Teresa’s defiant black eyes met his wise ones, and those wise, kindly eyes looked quite stern. “He is your grandson, after all,” he said firmly; “Maddalena is weak, she cannot control him, it is time that you took a hand.”

“As you will,” she replied, smoothing her knitting; “but my grandson is not easy to manage⁠—he has always been strangely unlike my people⁠—I do not suppose he will listen to reason. However, I will certainly see him.”

“You too have a will of your own, signora⁠—” Millo told her, smiling slightly. “But when you have seen him,” he continued more gravely, “I should like to hear about his plans for the future⁠—I am anxious about him, he has served me too well for me not to feel a certain affection⁠—”

Then he laughed, for Millo always laughed at himself when he heard his heart talking to him.

After he had gone, Teresa’s mouth hardened, and her hand shot out for her stick⁠—a constant humiliation, this stick; but the winter had brought her bad pains in her knees, rheumatism according to the doctor. She got up slowly, grunting a little as she did so, and made her way into the shop. Standing quite still, she surveyed those possessions which she now shared with Francesco Millo.

The Casa Boselli was crowded that morning, people must wait to be served, and this in spite of the eight smart assistants who ran hither and thither dressed in white. Beside the cashier stood a stern-faced young person in a golf coat, and the young person’s locks had been shorn. In the top buttonhole of her knitted jacket showed one or two tiny war ribbons. This young person was very proficient in all things; she could add up long rows of complicated figures by merely flicking her pen, she could type with a speed that made you feel giddy⁠—she had shorthand, Italian, French and some German, and just now she was keeping an eye on the cashier who had only been recently engaged. She was hard, she was clever, and Millo had secured her, scenting a valuable find.

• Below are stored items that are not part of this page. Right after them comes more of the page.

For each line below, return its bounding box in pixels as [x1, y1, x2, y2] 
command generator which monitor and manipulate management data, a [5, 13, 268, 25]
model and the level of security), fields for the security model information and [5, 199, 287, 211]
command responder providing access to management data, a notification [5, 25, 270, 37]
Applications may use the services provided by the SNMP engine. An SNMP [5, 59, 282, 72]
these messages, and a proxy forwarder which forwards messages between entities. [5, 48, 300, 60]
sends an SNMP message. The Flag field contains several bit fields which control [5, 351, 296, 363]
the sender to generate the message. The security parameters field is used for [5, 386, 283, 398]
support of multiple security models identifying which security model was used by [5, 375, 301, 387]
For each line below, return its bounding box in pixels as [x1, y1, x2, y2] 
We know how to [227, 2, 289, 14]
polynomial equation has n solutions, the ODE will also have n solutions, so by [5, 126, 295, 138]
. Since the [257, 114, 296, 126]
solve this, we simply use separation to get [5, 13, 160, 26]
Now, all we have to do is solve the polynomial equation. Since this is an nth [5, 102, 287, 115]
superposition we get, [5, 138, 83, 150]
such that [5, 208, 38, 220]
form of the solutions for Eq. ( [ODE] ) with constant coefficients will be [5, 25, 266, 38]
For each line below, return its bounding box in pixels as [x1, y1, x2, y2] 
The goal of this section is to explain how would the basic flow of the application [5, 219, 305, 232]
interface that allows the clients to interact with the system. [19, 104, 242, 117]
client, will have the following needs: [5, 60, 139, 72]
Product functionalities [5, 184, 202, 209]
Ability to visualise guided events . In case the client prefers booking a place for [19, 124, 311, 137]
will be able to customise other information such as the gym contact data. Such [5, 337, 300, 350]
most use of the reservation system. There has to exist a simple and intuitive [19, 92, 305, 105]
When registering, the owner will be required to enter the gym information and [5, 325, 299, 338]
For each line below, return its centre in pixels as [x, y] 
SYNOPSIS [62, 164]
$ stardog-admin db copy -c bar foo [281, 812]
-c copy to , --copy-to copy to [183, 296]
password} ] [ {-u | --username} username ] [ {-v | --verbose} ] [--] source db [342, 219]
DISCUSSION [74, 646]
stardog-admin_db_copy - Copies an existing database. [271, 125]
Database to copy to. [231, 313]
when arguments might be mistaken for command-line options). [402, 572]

As Teresa surveyed this importation of Millo’s, her lips grew exceedingly grim, and she forced her old knees to assume a straight angle, and she swung the offending stick under her arm⁠—just to show that she did not need it. But down it must come, that accursed stick, because of the weak left knee, and the capable young person left the cash desk⁠—for among other things she had nursed in the war⁠—

“You shouldn’t stand more than you can help,” she remarked, fetching a chair for Teresa.

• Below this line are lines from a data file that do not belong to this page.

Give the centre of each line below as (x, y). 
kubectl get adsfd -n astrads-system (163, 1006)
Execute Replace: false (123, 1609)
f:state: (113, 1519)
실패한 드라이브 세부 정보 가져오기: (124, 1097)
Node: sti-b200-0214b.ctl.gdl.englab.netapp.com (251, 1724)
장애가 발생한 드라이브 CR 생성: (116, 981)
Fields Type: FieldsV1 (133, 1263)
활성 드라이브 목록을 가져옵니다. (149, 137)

Teresa thanked her coldly, refusing the chair; and Teresa must thank her in English⁠—for she would not admit that this capable young person could really understand good Italian.

“You are now doing, what?” inquired Teresa abruptly.

And the young person slightly raised her eyebrows: “I’m showing Miss Gibson the ropes at the moment⁠—don’t forget your medicine, will you, signora? And I’m quite sure the doctor would want you to rest⁠—” That was how she answered Teresa.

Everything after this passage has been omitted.